頭にアルミホイルを巻いている勇者からそう言われた。俺は狼狽して、後ずさる。


「な、なんでだよ。今までも医術で貢献したじゃないか」


「それだよ。その医術、エセじゃねぇか。俺は知ってるぞ。お前、自分にワクチン打ちやがったな。風邪引いたらキャベツ被ればいいってのによ」


「いやそれで回復したという論拠はない。風邪薬にはしっかりとした治験があって……」


「やかましい! とにもかくにもワクチン打ちやがった奴は追放だ! 出ていけ5G人間!」


取り付く島もないので、俺は彼らのもとを去った。街からも追い出された。途方に暮れながら歩き回ると村に着いた。

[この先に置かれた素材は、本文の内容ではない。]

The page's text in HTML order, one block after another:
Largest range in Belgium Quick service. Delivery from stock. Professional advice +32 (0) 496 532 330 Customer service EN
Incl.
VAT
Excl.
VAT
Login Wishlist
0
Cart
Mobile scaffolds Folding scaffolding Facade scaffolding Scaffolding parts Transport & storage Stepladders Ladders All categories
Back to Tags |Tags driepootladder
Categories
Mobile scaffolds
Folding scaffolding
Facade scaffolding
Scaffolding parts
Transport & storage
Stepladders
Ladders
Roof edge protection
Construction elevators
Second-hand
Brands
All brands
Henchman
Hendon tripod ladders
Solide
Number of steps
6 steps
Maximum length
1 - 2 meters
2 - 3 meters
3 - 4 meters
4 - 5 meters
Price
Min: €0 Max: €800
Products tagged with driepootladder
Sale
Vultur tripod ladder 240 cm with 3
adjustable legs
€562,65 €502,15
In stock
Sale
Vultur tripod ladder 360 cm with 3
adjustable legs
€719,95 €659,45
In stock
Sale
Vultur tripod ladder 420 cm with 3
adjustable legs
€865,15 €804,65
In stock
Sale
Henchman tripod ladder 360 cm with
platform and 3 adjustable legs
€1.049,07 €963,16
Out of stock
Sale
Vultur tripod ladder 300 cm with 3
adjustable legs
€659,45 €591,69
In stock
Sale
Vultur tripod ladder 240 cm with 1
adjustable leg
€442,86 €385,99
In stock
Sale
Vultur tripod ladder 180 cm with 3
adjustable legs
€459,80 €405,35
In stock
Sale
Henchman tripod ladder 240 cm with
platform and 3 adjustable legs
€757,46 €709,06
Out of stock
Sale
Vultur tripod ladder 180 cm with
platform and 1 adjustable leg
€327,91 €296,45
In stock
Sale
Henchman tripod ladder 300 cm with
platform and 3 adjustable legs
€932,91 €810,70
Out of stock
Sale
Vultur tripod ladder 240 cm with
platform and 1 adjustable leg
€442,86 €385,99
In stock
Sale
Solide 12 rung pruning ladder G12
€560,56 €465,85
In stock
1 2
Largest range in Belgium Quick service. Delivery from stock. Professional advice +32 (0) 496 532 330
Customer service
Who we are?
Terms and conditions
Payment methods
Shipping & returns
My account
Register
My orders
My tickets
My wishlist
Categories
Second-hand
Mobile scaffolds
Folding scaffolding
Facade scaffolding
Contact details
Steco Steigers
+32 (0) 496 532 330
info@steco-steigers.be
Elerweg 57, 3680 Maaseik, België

その村には医者がいなかった。そのせいで疾病が蔓延しており、人々は苦しんでいる。


「大丈夫、俺は医者だ。さて、まずは見せてくれ」


と、診察を始めた。これは典型的な風邪だ。インフルではない。だが風邪とて危険に変わりはない。製薬ギルドに連絡をつけて薬を貰い、処方した。代金は俺が全て掛け持つ。衛生面も改善しておいた。


安静にさせてしばらく。みんな元気になった。まぁ風邪なんて薬飲んで安静にして衛生環境も良ければ治る。村の人は過剰に感謝してきた。薬のおかげだろうに。

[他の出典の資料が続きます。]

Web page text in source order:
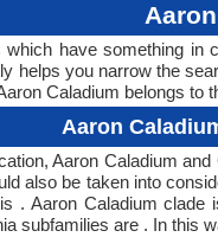
have something in
helps you narrow the
Caladium belongs to
Aaron
Aaron Caladium
also be taken into
. Aaron Caladium
subfamilies are . In this
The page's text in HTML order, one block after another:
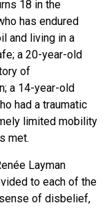
18 in the
has endured
and living in a
a 20-year-old
of
a 14-year-old
had a traumatic
limited mobility
met.
Layman
to each of the
of disbelief,
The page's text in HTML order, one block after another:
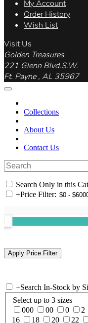
My Account
Order History
Wish List
Visit Us
Golden Treasures
221 Glenn Blvd.S.W.
Ft. Payne , AL 35967
Collections
About Us
Contact Us
Search Only in this
+Price Filter:
+Search In-Stock by
Select up to 3 sizes
000
00 0 2
16
18 20 22
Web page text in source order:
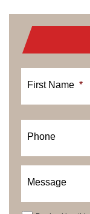
First Name *
Phone
Message
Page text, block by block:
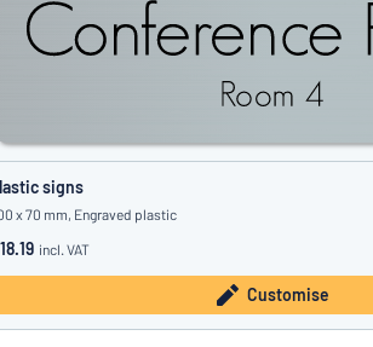
signs
x 70 mm, Engraved plastic
incl. VAT
Customise
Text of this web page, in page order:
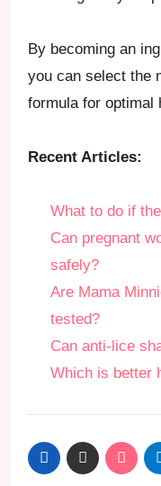
By becoming an
you can select the
formula for optimal
Recent Articles:
What to do if
Can pregnant
safely?
Are Mama
tested?
Can anti-lice
Which is better
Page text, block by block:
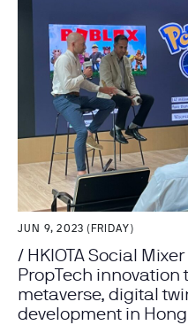
JUN 9, 2023 (FRIDAY)
/ HKIOTA Social
PropTech
metaverse, digital
development in
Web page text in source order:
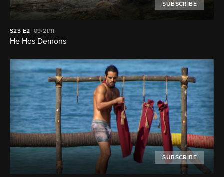
SUBSCRIBE
S23 E2 09/21/11
He Has Demons
SUBSCRIBE
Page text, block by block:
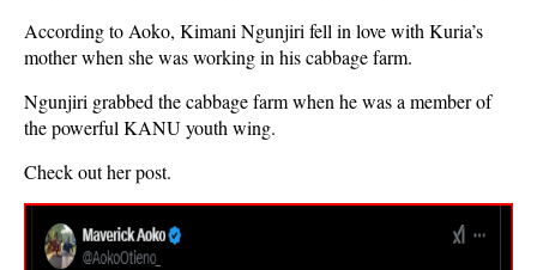
According to Aoko, Kimani Ngunjiri fell in love with Kuria’s
mother when she was working in his cabbage farm.
Ngunjiri grabbed the cabbage farm when he was a member of
the powerful KANU youth wing.
Check out her post.
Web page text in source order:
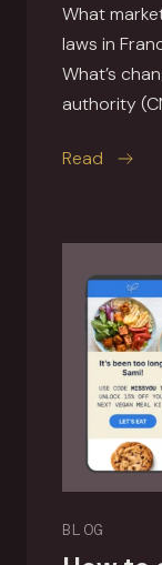
What
laws in
What’s
authority
Read this
BLOG
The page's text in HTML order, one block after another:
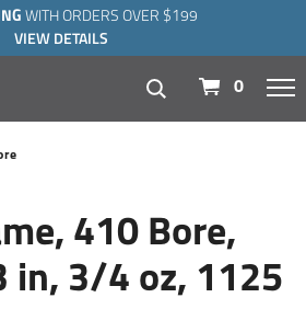
WITH ORDERS OVER $199
VIEW DETAILS
0
410 Bore,
in, 3/4 oz, 1125
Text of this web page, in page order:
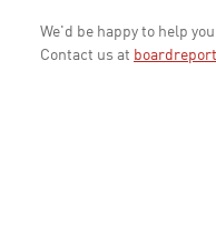
We'd be happy to help
Contact us at

しかし村一番の美少女が腹痛に倒れた。調べてみると盲腸だったのでサクッと手術。環境が整っていなかったが無事終了。ますます褒め倒された。


賞賛の声が耳に痛くなってきた。こうなれば衛生も健康意識も高めて医者要らずにしてやる。


そういうワケで医学的健康を啓蒙し続け、病気は減った。俺もようやく休める。


と思ったら、勇者達について緊急の連絡だ。なんと流行病にかかったらしい。


放っておけないので駆けつけると、勇者達は家にいた。せめて病院に行けと怒りを覚えるも、勇者はこう言う。

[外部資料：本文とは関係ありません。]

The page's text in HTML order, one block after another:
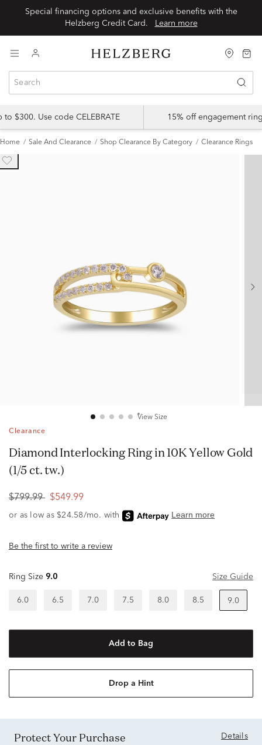
Special financing options and exclusive benefits with the
Learn more
$300. Use code CELEBRATE 15% off engagement
Home Sale And Clearance Shop Clearance By Category Clearance Rings
View Size
Clearance
Diamond Interlocking Ring in 10K Yellow Gold
(1/5 ct. tw.)
$799.99 $549.99
Be the first to write a review
Ring Size 9.0 Size Guide
6.0 6.5 7.0 7.5 8.0 8.5 9.0
Add to Bag
Drop a Hint
Protect Your Purchase Details
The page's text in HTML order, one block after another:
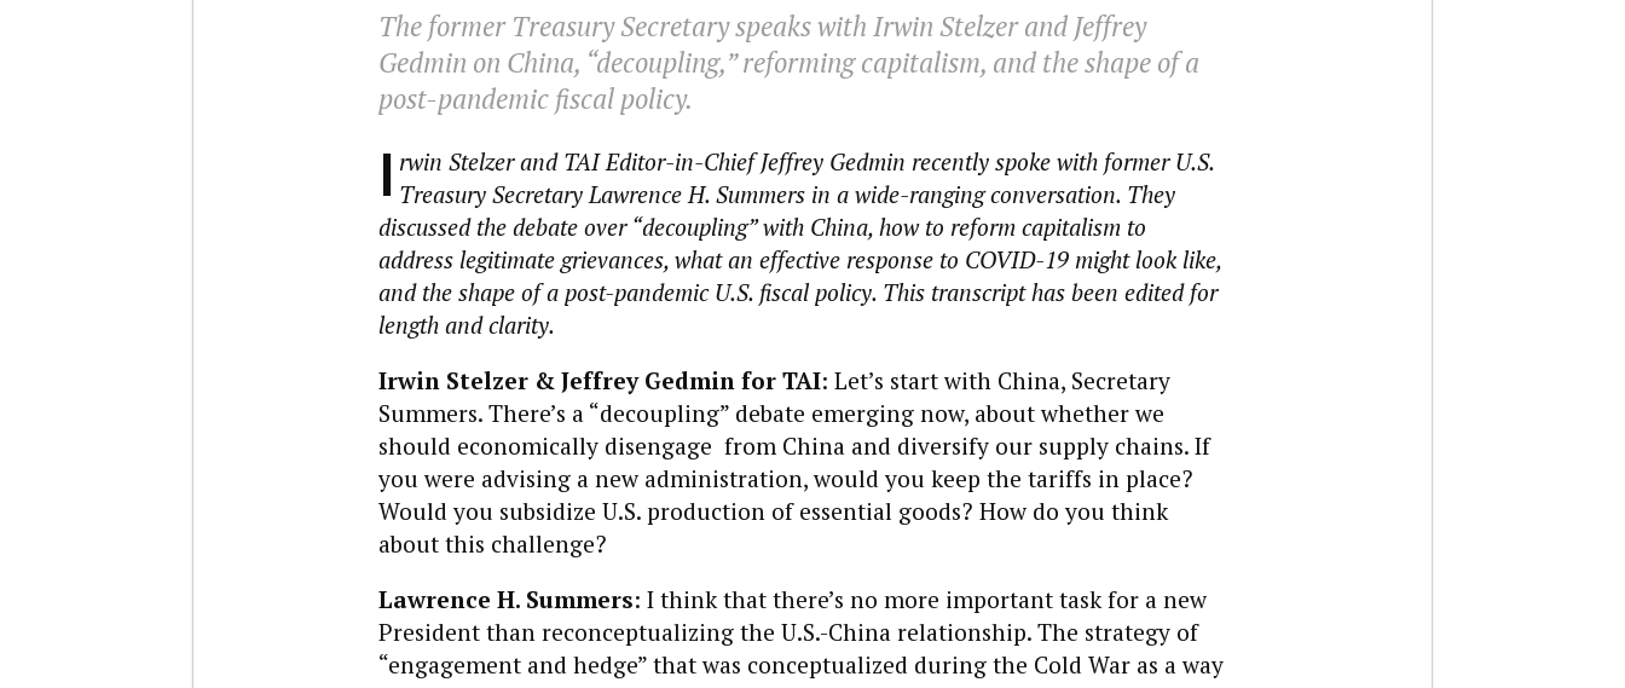
The former Treasury Secretary speaks with Irwin Stelzer and Jeffrey
Gedmin on China, “decoupling,” reforming capitalism, and the shape of a
post-pandemic fiscal policy.
I rwin Stelzer and TAI Editor-in-Chief Jeffrey Gedmin recently spoke with former U.S.
Treasury Secretary Lawrence H. Summers in a wide-ranging conversation. They
discussed the debate over “decoupling” with China, how to reform capitalism to
address legitimate grievances, what an effective response to COVID-19 might look like,
and the shape of a post-pandemic U.S. fiscal policy. This transcript has been edited for
length and clarity.
Irwin Stelzer & Jeffrey Gedmin for TAI: Let’s start with China, Secretary
Summers. There’s a “decoupling” debate emerging now, about whether we
should economically disengage from China and diversify our supply chains. If
you were advising a new administration, would you keep the tariffs in place?
Would you subsidize U.S. production of essential goods? How do you think
about this challenge?
Lawrence H. Summers: I think that there’s no more important task for a new
President than reconceptualizing the U.S.-China relationship. The strategy of
“engagement and hedge” that was conceptualized during the Cold War as a way
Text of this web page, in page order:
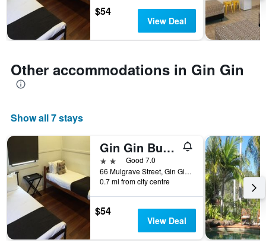
axis
displaying
the
of
a
$54
View Deal
Other accommodations in Gin Gin
Show all 7 stays
Gin Gin Budget Accommodation
2 starsGood 7.0
66 Mulgrave Street, Gin Gin, QLD, Australia
0.7 mi from city centre
$54
View Deal
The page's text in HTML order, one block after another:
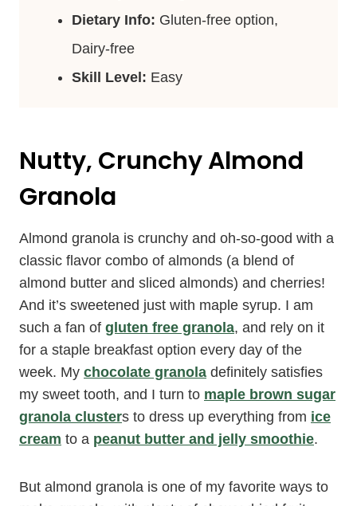
Dietary Info: Gluten-free option,
Dairy-free
Skill Level: Easy
Nutty, Crunchy Almond
Granola
Almond granola is crunchy and oh-so-good with a
classic flavor combo of almonds (a blend of
almond butter and sliced almonds) and cherries!
And it’s sweetened just with maple syrup. I am
such a fan of gluten free granola, and rely on it
for a staple breakfast option every day of the
week. My chocolate granola definitely satisfies
my sweet tooth, and I turn to maple brown sugar
granola clusters to dress up everything from ice
cream to a peanut butter and jelly smoothie.
But almond granola is one of my favorite ways to
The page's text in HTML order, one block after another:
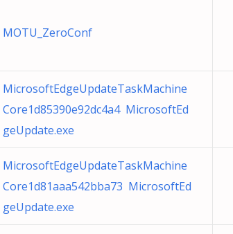
MOTU_ZeroConf
MicrosoftEdgeUpdateTaskMachine
Core1d85390e92dc4a4 MicrosoftEd
geUpdate.exe
MicrosoftEdgeUpdateTaskMachine
Core1d81aaa542bba73 MicrosoftEd
geUpdate.exe
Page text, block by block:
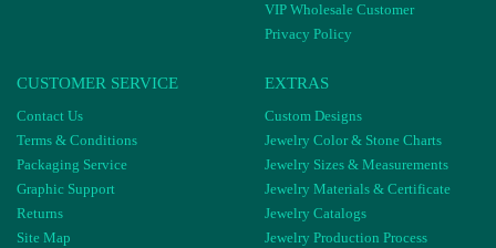
VIP Wholesale Customer
Privacy Policy
CUSTOMER SERVICE
Contact Us
Terms & Conditions
Packaging Service
Graphic Support
Returns
Site Map
EXTRAS
Custom Designs
Jewelry Color & Stone Charts
Jewelry Sizes & Measurements
Jewelry Materials & Certificate
Jewelry Catalogs
Jewelry Production Process
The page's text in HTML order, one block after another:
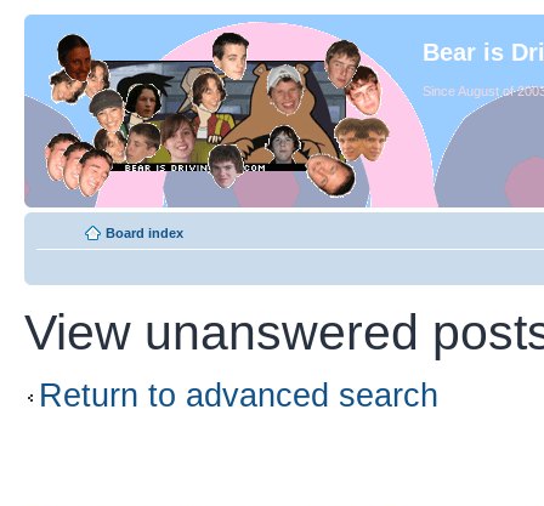
Bear is
Since August of
Board index
View unanswered
Return to advanced search
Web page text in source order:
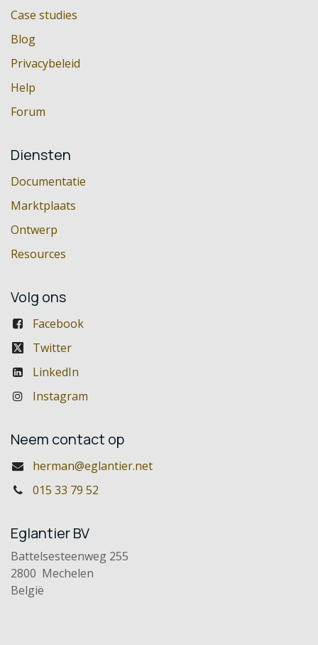
Case studies
Blog
Privacybeleid
Help
Forum
Diensten
Documentatie
Marktplaats
Ontwerp
Resources
Volg ons
Facebook
Twitter
LinkedIn
Instagram
Neem contact op
herman@eglantier.net
015 33 79 52
Eglantier BV
Battelsesteenweg 255
2800 Mechelen
België
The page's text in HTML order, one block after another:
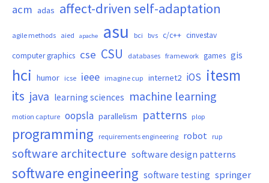
acm adas affect-driven self-adaptation
agile methods aied apache asu bci bvs c/c++ cinvestav
computer graphics cse CSU databases framework games gis
hci humor icse ieee imagine cup internet2 iOS itesm
its java learning sciences machine learning
motion capture oopsla parallelism patterns plop
programming requirements engineering robot rup
software architecture software design patterns
software engineering software testing springer

「毒を打たれるに決まってる! 騙されないぞ、お前も極小電子チップを打ちに来たんだろ。そして俺をラジコン人間にするつもりだ。ワクチンもだろ。ワクチンは、わ、苦、ちーんなんだぞ」


「何言っているか解らんが、延命治療するにはもう遅い。ワクチン打たないからだ」


で、勇者達は死んだ。これを境に人々は情報リテラシーに目覚め、エセ医学が幅を利かせることもなくなった。


俺の役割も終わったので、そろそろワクチン売るための毒売りに戻るかな……。